* [Problem to work on]: For the data that follows, state how many lines hold the string "galaxies", giving the number by itself.

* [Dataset content]:

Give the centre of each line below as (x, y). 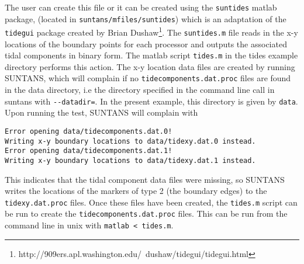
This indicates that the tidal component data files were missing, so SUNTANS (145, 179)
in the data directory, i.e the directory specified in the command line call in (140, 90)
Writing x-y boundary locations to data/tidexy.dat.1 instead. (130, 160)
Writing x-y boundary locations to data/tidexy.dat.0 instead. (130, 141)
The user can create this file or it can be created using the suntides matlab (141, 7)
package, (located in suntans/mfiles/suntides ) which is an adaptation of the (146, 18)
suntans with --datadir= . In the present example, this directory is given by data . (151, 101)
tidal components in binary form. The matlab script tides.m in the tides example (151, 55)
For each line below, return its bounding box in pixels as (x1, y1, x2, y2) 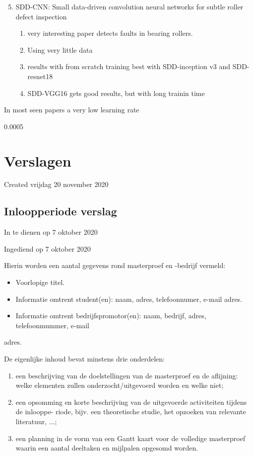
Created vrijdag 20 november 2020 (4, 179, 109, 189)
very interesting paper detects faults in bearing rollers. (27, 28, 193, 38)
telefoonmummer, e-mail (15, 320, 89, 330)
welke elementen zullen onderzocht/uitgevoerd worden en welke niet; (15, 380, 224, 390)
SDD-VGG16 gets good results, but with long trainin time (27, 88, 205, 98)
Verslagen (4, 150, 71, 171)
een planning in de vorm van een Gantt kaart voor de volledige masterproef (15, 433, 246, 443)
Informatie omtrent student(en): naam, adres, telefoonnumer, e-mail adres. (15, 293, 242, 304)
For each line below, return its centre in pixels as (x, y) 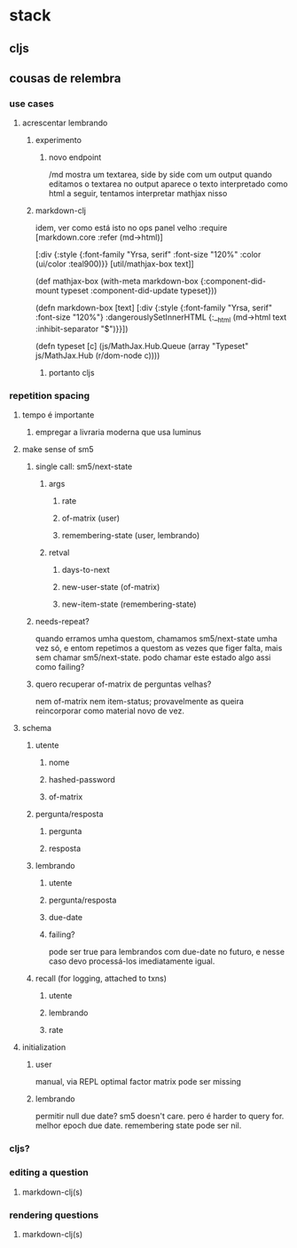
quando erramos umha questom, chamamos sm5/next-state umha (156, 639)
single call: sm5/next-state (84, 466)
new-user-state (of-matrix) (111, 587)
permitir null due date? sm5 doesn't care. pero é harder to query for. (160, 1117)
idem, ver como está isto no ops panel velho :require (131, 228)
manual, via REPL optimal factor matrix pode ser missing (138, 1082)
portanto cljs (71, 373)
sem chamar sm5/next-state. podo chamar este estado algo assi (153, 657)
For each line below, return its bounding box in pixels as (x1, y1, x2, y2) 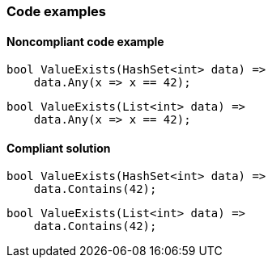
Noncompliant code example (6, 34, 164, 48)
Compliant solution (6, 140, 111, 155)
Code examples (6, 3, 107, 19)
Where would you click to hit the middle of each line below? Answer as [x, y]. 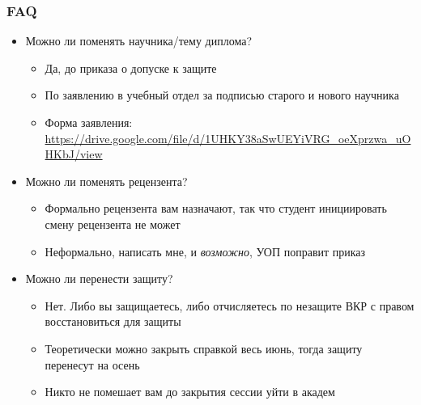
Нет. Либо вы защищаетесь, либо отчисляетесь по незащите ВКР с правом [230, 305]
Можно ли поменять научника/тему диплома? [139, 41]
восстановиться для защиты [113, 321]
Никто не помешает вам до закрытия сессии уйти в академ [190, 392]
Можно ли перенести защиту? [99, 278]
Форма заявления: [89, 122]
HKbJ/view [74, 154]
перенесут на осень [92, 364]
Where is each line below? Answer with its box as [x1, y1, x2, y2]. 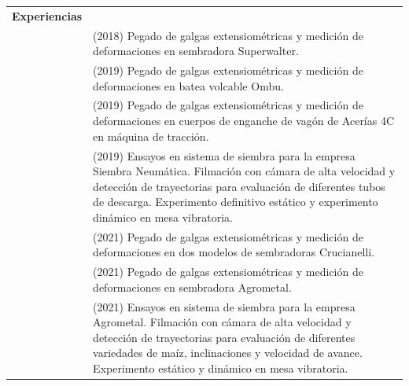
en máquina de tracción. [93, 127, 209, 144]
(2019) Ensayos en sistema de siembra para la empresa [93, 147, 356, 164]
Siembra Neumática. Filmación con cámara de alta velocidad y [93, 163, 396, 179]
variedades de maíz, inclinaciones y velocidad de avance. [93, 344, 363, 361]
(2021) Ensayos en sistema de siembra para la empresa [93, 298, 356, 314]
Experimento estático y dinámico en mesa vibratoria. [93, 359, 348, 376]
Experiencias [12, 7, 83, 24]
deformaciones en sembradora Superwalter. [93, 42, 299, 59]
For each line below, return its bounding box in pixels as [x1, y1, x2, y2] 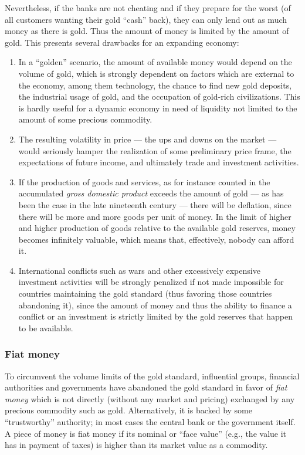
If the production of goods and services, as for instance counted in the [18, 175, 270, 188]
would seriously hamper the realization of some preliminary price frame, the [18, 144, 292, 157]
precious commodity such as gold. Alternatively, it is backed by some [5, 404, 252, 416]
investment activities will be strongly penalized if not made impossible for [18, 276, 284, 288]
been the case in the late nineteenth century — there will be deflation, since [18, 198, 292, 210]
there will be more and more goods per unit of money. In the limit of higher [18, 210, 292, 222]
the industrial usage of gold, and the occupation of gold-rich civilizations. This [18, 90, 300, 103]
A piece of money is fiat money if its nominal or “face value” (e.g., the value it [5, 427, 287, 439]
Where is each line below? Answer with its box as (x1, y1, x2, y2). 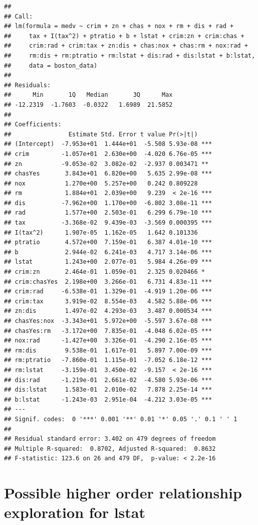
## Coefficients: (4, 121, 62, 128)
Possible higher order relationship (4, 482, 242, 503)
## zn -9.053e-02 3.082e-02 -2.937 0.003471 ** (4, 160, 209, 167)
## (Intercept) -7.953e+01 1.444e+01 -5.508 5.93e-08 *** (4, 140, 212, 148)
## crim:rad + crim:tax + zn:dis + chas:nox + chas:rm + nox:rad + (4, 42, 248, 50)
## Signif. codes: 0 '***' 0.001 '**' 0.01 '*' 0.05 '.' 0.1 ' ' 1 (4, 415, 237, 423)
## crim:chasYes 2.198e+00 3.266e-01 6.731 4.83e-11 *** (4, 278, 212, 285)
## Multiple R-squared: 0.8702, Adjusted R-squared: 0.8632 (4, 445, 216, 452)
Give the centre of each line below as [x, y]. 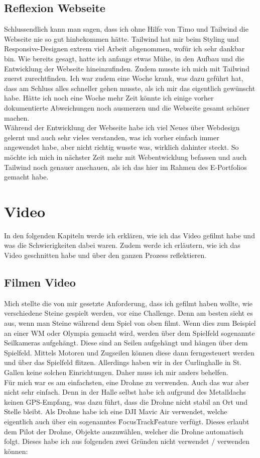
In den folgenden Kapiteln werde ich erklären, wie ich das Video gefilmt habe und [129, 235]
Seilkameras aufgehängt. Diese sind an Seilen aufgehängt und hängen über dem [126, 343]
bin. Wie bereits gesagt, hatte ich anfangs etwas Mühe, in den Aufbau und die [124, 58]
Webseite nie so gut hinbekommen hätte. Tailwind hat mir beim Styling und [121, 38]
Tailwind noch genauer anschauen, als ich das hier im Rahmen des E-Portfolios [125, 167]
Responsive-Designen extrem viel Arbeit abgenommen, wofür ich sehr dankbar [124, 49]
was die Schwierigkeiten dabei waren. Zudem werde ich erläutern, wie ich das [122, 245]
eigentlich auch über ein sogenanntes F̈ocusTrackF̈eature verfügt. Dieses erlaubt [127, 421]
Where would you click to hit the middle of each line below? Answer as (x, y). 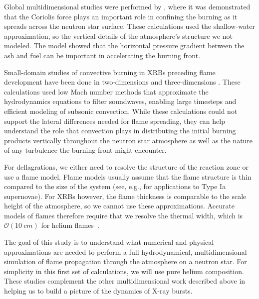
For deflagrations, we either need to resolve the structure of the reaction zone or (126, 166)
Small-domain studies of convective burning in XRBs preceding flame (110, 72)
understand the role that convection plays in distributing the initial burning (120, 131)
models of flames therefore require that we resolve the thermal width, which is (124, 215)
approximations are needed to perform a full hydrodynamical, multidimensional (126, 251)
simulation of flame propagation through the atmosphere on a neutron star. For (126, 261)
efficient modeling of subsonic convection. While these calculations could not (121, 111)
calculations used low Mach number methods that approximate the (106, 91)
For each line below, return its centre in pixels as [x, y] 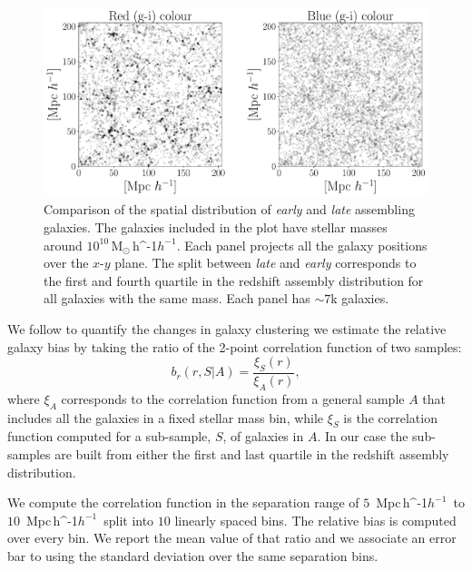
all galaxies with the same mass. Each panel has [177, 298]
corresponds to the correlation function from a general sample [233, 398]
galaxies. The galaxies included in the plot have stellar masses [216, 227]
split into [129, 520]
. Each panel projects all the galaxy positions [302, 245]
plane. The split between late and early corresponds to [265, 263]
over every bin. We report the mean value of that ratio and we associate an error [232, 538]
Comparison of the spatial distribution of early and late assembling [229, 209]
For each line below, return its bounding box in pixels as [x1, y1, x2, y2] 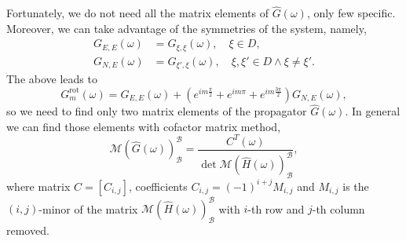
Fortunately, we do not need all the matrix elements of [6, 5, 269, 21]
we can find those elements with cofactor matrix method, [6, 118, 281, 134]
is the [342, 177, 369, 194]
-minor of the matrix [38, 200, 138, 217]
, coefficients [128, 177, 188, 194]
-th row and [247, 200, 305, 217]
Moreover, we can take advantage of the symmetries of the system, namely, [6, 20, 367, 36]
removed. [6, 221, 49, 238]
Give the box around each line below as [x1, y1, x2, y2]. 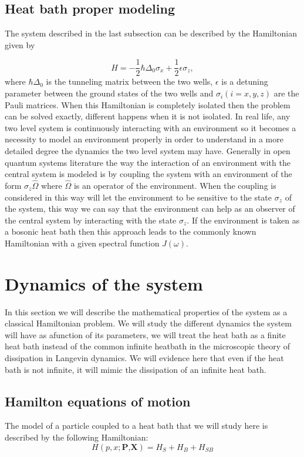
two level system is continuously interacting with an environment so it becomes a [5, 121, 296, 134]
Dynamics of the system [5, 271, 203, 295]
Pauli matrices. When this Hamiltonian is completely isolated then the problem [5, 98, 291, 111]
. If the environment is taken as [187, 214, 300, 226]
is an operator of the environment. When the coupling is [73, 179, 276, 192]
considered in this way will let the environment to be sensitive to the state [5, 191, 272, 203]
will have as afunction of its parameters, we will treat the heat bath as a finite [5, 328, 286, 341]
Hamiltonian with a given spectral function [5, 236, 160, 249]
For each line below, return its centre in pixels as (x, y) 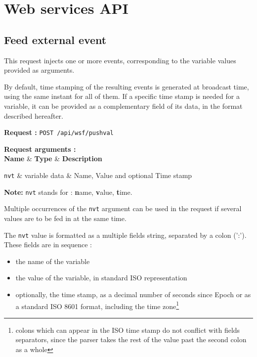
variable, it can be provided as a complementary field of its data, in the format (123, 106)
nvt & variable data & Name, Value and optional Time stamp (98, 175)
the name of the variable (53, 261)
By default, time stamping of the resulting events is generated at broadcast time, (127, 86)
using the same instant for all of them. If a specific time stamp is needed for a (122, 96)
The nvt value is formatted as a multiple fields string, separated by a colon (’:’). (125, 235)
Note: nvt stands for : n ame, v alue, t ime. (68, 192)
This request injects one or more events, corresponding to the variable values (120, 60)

* [The completed task]: 2